Этим воспоминаниям больше ста лет. Вам не кажется, что написаны они сегодня? Без комментариев.
* * *
— Странно то, что среди русских людей есть особенности отрадных вожделений души, радости и как бы самой большой и торжественной победы; как бы какие-то заключения важного дела, как бы служение чему-то нужному и высокому. Это есть желание сделать какую-либо особенную пакость счастью, успеху, удаче своему собрату…
Во время русской смуты я слышал от солдат и вооруженных рабочих одну и ту же фразу: «Бей, все ломай. Потом еще лучше построим!»
* * *
Учительницы сельской школы под Москвой, в Листвянах, взяли себе мебель и постели из дачи, принадлежавшей профессору Московского университета. Когда тот заспорил и получил мандат на возвращение мебели, то учительницы визжали от злости. Кричали: «Мы ведь народные учительницы, на кой нам чёрт эти профессора! Они буржуи!».
* * *
Деревня Тюбилки взяла ночью все сено у деревни Горки. В Тюбилке сто двадцать мужиков, а в Горках тридцать. Я говорю Дарье, которая из Тюбилок, и муж ее солидный, бывший солдат:
— Что же это вы делаете? Ведь теперь без сена к осени весь скот падет не емши в Горках.
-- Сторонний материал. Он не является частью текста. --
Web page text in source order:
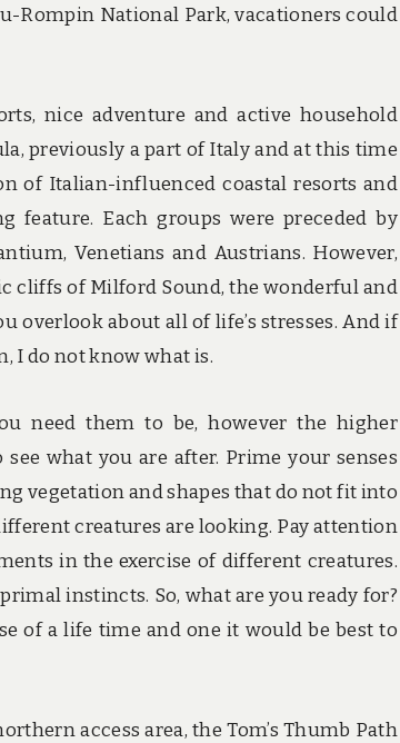
Rompin National Park, vacationers could
nice adventure and active household
previously a part of Italy and at this time
of Italian-influenced coastal resorts and
feature. Each groups were preceded by
Venetians and Austrians. However,
cliffs of Milford Sound, the wonderful and
about all of life’s stresses. And if
I do not know what is.
need them to be, however the higher
what you are after. Prime your senses
vegetation and shapes that do not fit into
creatures are looking. Pay attention
in the exercise of different creatures.
instincts. So, what are you ready for?
of a life time and one it would be best to
access area, the Tom’s Thumb Path

— Вестимо, падет, — отвечает она.
— Да как же вы это? Неужто и муж твой брал?
— А чего ж, все берут.
— Так как же, ведь вы же соседи, такие же крестьяне. Ведь и дети там помрут. Как же жить так?
— Чего ж… Вестимо, все помрут.
Я растерялся, не знал, что и сказать:
— Ведь это же нехорошо, пойми, Дарья.
— Чего хорошего. Что уж тут… -отвечает она.
— Так зачем же вы так.
— Ну, на вот, поди… Все так.
* * *
Что бы кто ни говорил, а говорили очень много, нельзя было сказать никому, что то, что он говорит, неверно. Сказать этого было нельзя. Надо было говорить: «Да, верно». Говорить «нет» было нельзя — смерть. И эти люди через каждое слово говорили: «Свобода». Как странно.
* * *
Больше всего любили делать обыски. Хорошее дело, и украсть можно кое-что при обыске. Вид был у всех важный, деловой, серьезный. Но если находили съестное, то тотчас же ели и уже добрее говорили:
— Нельзя же, товарищ, сверх нормы продукт держать. Понимать надо. Жрать любите боле других. При обыске у моего знакомого нашли бутылку водки. Её схватили и кричали на него: «За это, товарищ, к стенке поставим». И тут же стали её распивать. Но оказалась в бутылке вода. Какая разразилась брань… Власти так озлились, что арестовали знакомого и увезли. Он долго просидел.
* * *
Их души не догадывались, что главная потуга их энергии — это было не дать другим того, что они сами не имеют. Как успокоить бушующую в себе зависть? А так как она открылась во всех, как прорвавшийся водопад, то в этом сумасшедшем доме нельзя было разобрать с часу на час и с минуты на минуту, что будет и какое постановление справедливости вынесут судьи. Странно было видеть людей, охваченных страстью власти и низостью зависти, и при этом уверенно думающих, что они водворяют благо и справедливость.
* * *
Нюша-коммунистка жила в доме, где жил и я. Она позировала мне. У ней был «рабенок», как она говорила. От начальника родила и была очень бедна и жалка, не имела ботинок, тряпками завязывала ноги, ходя по весеннему снегу. Говорила мне так:
— Вот нам говорили в совдепе: поделят богачей — всё нам раздадут, разделят равно. А теперь говорят в совдепе-то нам: слышь, у нас-то было мало богатых-то. А вот когда аглицких да мериканских милардеров разделют, то нам всем хватит тогда. Только старайтесь, говорят.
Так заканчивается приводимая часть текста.